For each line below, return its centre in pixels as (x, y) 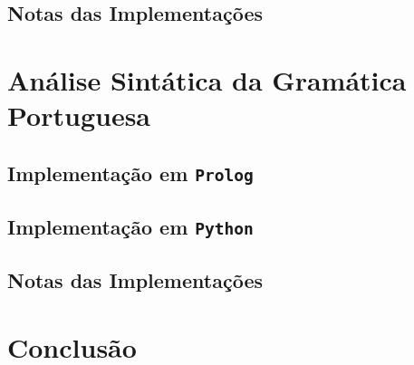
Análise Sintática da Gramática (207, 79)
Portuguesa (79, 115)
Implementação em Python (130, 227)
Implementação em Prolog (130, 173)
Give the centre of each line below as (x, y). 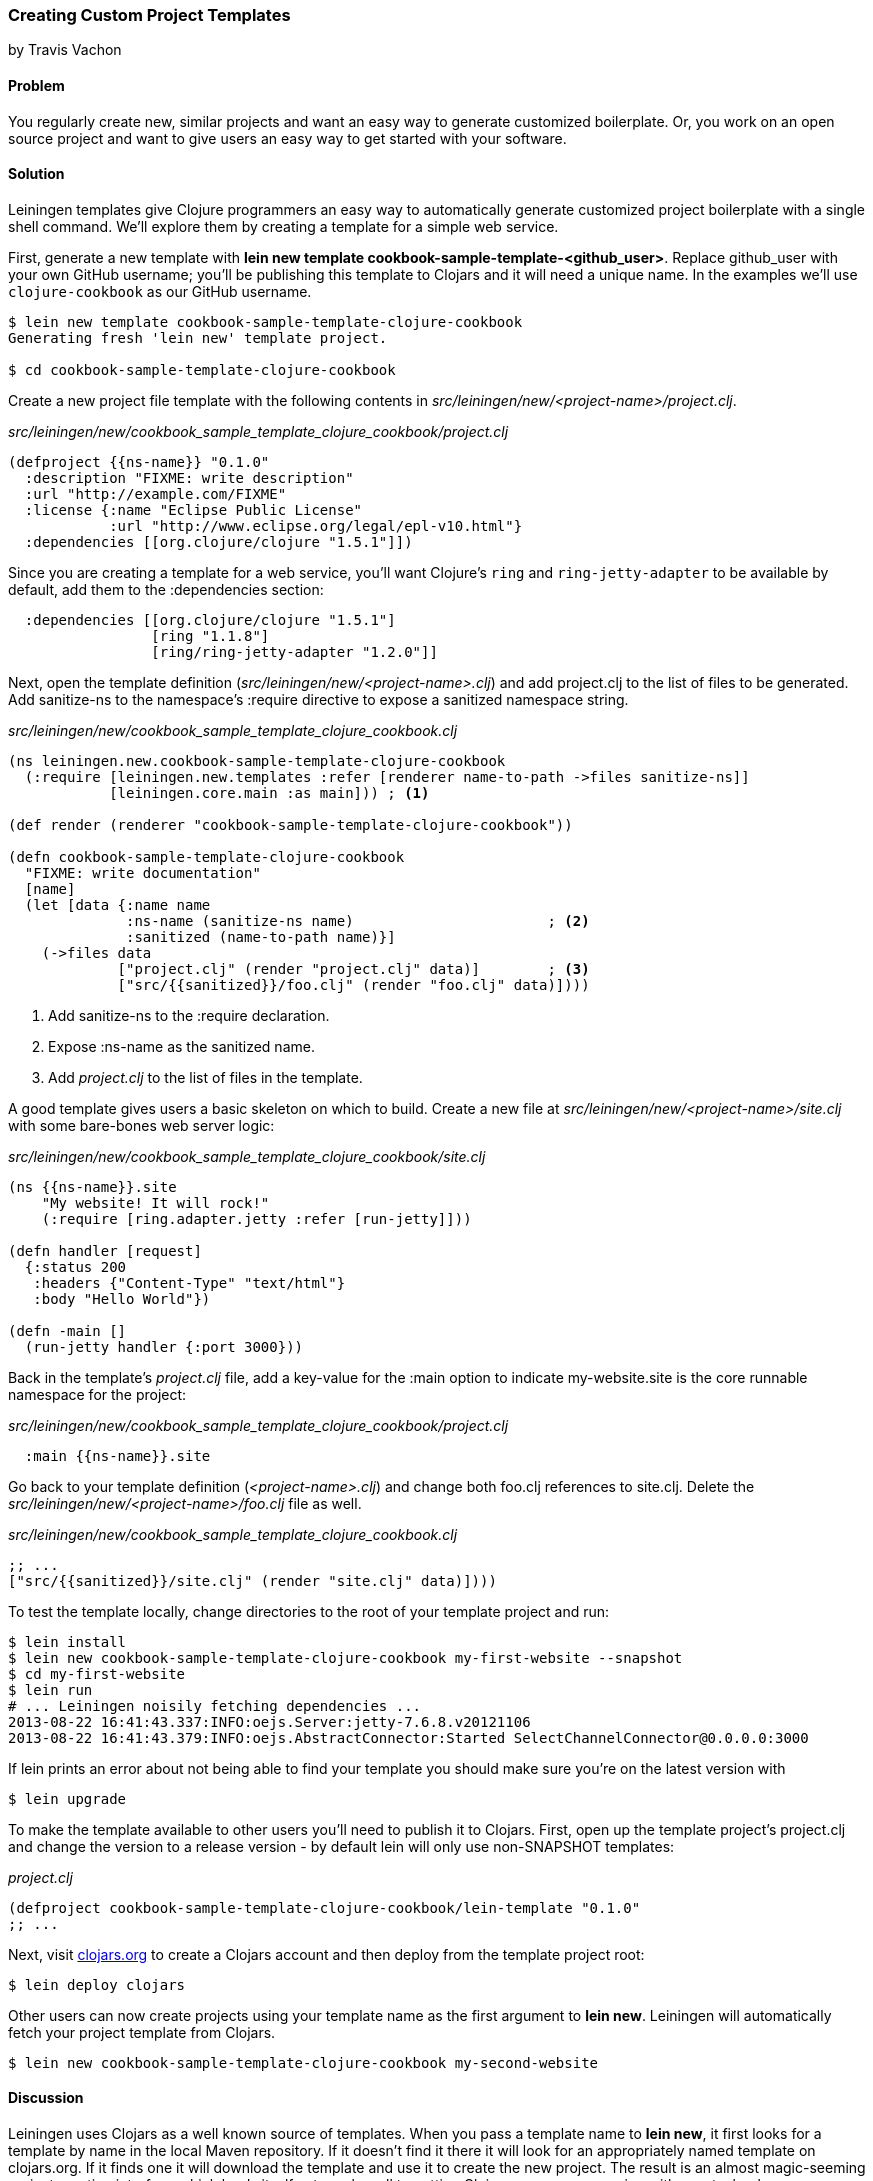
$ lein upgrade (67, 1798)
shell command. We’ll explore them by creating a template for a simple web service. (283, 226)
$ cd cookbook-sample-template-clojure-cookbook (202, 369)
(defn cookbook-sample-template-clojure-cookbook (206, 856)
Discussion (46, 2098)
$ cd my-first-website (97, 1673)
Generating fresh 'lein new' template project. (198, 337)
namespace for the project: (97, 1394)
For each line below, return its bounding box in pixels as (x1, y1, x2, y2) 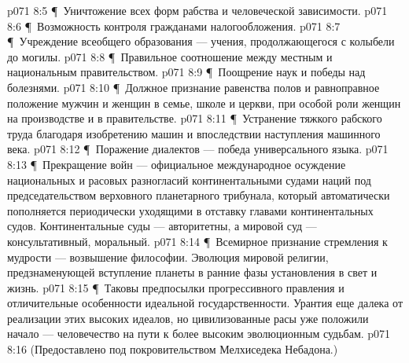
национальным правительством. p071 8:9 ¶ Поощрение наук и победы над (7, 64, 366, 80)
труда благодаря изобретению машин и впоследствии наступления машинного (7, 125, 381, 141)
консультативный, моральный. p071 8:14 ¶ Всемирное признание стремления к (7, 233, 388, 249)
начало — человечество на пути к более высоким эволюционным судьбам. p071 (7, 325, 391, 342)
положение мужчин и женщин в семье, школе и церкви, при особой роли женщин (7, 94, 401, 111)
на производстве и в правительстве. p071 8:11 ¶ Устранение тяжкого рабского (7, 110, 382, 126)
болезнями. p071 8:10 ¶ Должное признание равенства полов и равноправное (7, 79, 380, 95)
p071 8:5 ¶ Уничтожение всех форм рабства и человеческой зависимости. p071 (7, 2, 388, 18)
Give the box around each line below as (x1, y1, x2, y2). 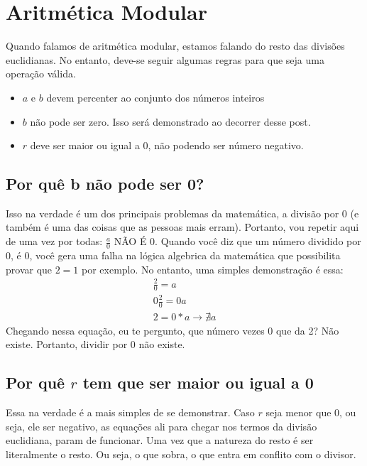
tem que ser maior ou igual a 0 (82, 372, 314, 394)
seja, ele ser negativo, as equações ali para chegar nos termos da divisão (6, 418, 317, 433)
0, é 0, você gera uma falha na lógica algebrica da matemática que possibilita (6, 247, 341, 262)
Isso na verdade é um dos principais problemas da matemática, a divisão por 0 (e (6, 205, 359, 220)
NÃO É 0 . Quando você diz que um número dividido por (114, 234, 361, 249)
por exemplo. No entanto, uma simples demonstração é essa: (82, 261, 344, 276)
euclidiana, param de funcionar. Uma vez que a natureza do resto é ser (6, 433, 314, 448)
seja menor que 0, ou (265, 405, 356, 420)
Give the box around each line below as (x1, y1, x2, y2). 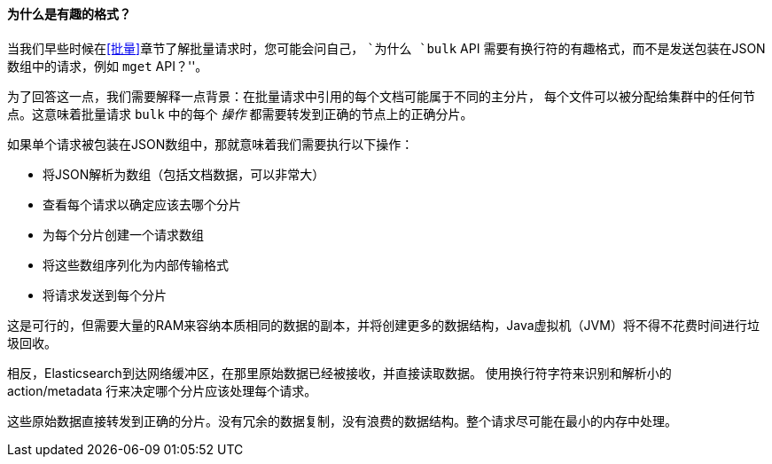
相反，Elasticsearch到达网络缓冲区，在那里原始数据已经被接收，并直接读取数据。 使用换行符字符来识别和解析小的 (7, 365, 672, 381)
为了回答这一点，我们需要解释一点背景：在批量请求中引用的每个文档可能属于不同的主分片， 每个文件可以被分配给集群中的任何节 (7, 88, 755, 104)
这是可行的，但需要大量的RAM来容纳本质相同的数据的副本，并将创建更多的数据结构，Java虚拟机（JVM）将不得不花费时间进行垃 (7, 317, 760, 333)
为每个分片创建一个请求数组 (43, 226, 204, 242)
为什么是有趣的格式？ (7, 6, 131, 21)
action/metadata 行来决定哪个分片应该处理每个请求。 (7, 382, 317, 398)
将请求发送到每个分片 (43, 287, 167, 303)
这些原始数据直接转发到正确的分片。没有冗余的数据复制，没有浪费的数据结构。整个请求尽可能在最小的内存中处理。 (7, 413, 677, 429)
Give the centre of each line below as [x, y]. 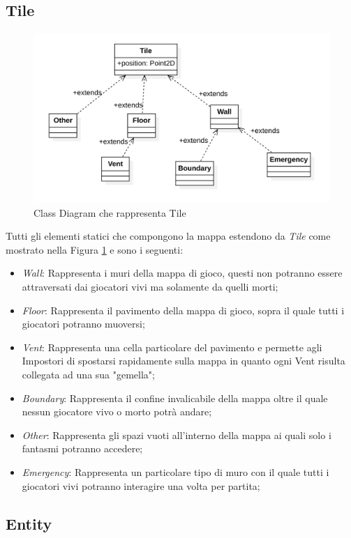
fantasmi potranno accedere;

--

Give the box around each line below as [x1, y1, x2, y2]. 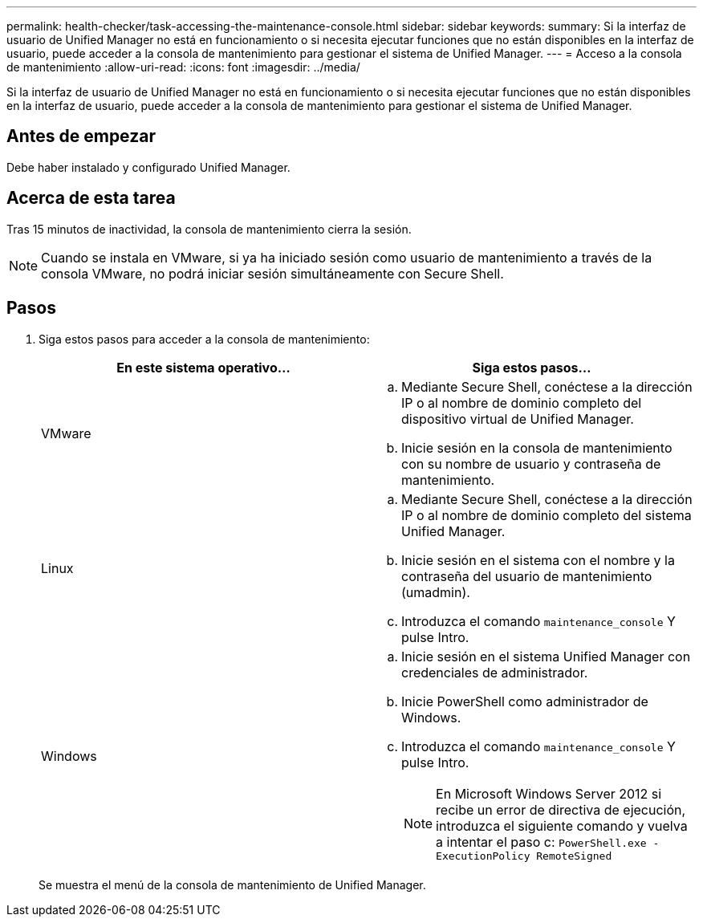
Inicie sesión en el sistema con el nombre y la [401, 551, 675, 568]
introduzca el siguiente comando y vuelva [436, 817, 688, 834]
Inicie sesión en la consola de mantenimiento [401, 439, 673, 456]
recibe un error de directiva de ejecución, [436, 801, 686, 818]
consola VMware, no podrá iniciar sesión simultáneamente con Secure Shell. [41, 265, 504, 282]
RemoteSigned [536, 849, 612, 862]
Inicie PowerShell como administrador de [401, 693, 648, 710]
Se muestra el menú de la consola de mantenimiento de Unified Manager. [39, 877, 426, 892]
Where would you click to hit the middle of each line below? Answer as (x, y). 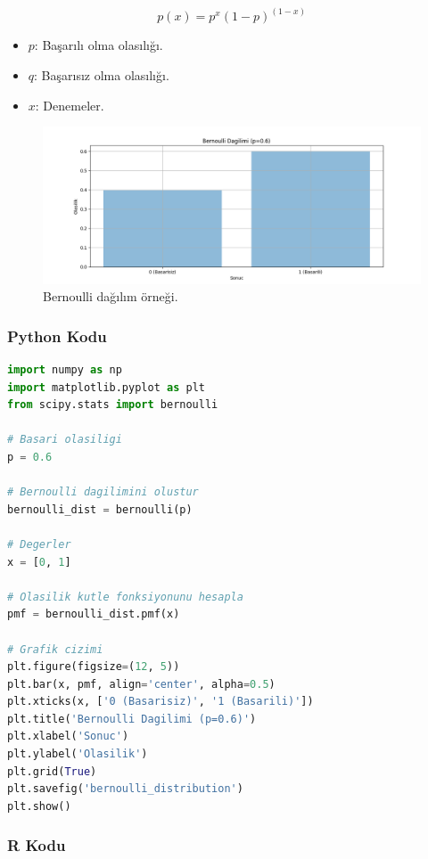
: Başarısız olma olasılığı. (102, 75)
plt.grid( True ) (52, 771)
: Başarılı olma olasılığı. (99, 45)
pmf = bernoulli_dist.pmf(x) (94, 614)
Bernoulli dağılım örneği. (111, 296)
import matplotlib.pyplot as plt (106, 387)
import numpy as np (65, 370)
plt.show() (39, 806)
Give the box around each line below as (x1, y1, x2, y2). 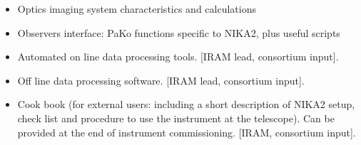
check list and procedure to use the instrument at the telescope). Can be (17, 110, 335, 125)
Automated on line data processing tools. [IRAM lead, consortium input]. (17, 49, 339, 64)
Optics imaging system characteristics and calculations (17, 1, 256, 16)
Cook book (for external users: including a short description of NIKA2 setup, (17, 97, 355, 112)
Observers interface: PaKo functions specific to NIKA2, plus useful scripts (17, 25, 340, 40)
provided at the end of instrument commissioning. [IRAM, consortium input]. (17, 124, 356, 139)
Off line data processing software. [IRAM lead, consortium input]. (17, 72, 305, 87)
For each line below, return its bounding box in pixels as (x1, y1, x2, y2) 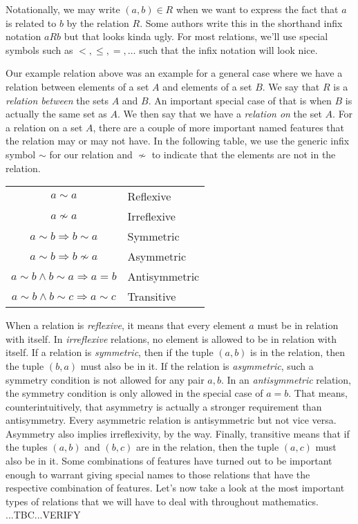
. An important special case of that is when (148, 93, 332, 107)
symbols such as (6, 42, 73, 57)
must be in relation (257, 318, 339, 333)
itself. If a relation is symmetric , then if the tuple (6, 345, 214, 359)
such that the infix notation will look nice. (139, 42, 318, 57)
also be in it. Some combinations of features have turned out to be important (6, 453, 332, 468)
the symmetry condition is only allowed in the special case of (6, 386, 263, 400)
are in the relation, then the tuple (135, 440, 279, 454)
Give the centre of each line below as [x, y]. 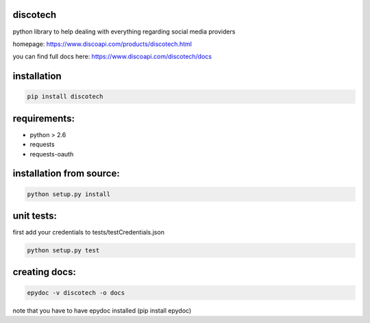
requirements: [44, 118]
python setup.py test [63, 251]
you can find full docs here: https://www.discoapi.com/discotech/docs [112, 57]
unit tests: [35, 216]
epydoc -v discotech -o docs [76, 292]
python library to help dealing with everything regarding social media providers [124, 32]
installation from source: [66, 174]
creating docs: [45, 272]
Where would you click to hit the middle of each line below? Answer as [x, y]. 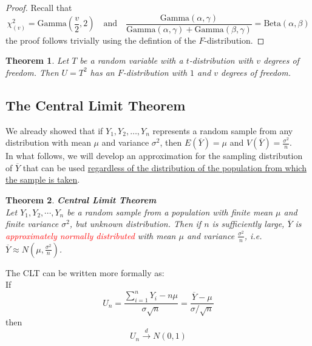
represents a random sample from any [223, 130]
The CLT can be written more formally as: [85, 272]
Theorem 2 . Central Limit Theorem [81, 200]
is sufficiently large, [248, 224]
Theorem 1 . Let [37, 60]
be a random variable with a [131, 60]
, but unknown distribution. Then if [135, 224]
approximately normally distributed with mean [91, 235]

### Brief
Given the records above, return the lines starting at the one that holds "For each line below, return its centre" and ending at the one that holds "консультативный, моральный. p071", exactly, and nothing besides; leave every picture out.

### Problem solution
For each line below, return its centre in pixels as (x, y) 
Análise Sintática da Gramática (207, 79)
Portuguesa (79, 115)
Implementação em Python (130, 227)
Implementação em Prolog (130, 173)
Give the centre of each line below as (x, y). 
$ lein upgrade (67, 1798)
shell command. We’ll explore them by creating a template for a simple web service. (283, 226)
$ cd cookbook-sample-template-clojure-cookbook (202, 369)
(defn cookbook-sample-template-clojure-cookbook (206, 856)
Discussion (46, 2098)
$ cd my-first-website (97, 1673)
Generating fresh 'lein new' template project. (198, 337)
namespace for the project: (97, 1394)
For each line below, return its bounding box in pixels as (x1, y1, x2, y2) 
национальным правительством. p071 8:9 ¶ Поощрение наук и победы над (7, 64, 366, 80)
труда благодаря изобретению машин и впоследствии наступления машинного (7, 125, 381, 141)
консультативный, моральный. p071 8:14 ¶ Всемирное признание стремления к (7, 233, 388, 249)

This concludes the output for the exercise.